Risk Appetite & Portfolio Construction  

These periods of market reversals and crashes demonstrate that the flip side of return is risk. An old adage neatly summarises the philosophy that links risk and returns: a ship in a harbour is safe, but that is not what a ship was built for. The same is true for equities. They were not made for being safe***. They are, by definition, a risky asset prone to greater volatility than other asset types. Yet, as we have seen, equities also offer the highest potential return for those willing and able to assume the risk. Understanding your risk tolerance is crucial to bespoke portfolio construction. 

Equities for the Long Term          

Despite all the numbers, data and jargon, investing is more about emotion and psychology than we might believe. How we see the future matters, but the future is unknowable, and therefore investing involves risk. Risk offers the potential to earn higher returns, but owning equities is not for everyone at all stages of life. However, at Dowgate Wealth, we believe that the opportunity to compound returns makes equity exposure highly attractive for long-term investors.    

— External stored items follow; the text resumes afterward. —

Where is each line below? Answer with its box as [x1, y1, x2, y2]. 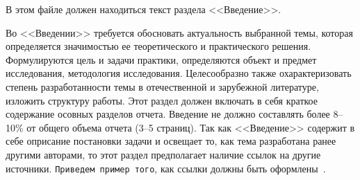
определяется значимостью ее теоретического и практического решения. [6, 39, 311, 53]
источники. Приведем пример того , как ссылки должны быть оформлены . [6, 161, 326, 175]
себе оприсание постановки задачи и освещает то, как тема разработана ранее [6, 134, 336, 148]
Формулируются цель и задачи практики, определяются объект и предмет [6, 52, 317, 66]
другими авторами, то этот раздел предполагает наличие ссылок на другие [6, 147, 321, 161]
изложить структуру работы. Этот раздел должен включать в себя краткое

In subsequent articles we will look at the different ways of investing in equities and getting the exposure that makes sense for your preferences and requirements.  

Written by Jeremy McKeown

* In 2018, Warren Buffett’s net worth was $84.5 billion. Of that, $84.2 billion was accumulated after his 50th birthday. $81.5 billion came after he qualified for Social Security, in his mid-60s. Warren Buffett is a phenomenal investor. But you miss a key point if you attach all of his success to investing acumen. The real key to his success is that he’s been a phenomenal investor for three-quarters of a century. Had he started investing in his 30s and retired in his 60s, few people would have ever heard of him. Consider a little thought experiment. Buffett began serious investing when he was 10 years old. By the time he was 30, he had a net worth of $1 million, or $9.3 million adjusted for inflation. What if he was a more normal person, spending his teens and 20s exploring the world and finding his passion, and by age 30 his net worth was, say, $25,000? And let’s say he still went on to earn the extraordinary annual investment returns he’s been able to generate (22% annually) but quit investing and retired at age 60 to play golf and spend time with his grandkids. What would a rough estimate of his net worth be today? Not $84.5 billion. $11.9 million. 99.9% less than his actual net worth. Effectively all of Warren Buffett’s financial success can be tied to the financial base he built in his pubescent years and the longevity he maintained in his geriatric years. His skill is investing, but his secret is time. That’s how compounding works. Morgan Housel, The Psychology of Money Chapter 4. Confounding Compounding.  

**Daniel Kahneman and Amos Tversky coined the term loss aversion in 1979 in a paper on subjective probability. Loss aversion is part of prospect theory, a cornerstone in behavioural economics. 

*** Joint-stock companies were first developed by the Dutch to share the risks involved in their maritime journeys of discovery to the Far East and the New World.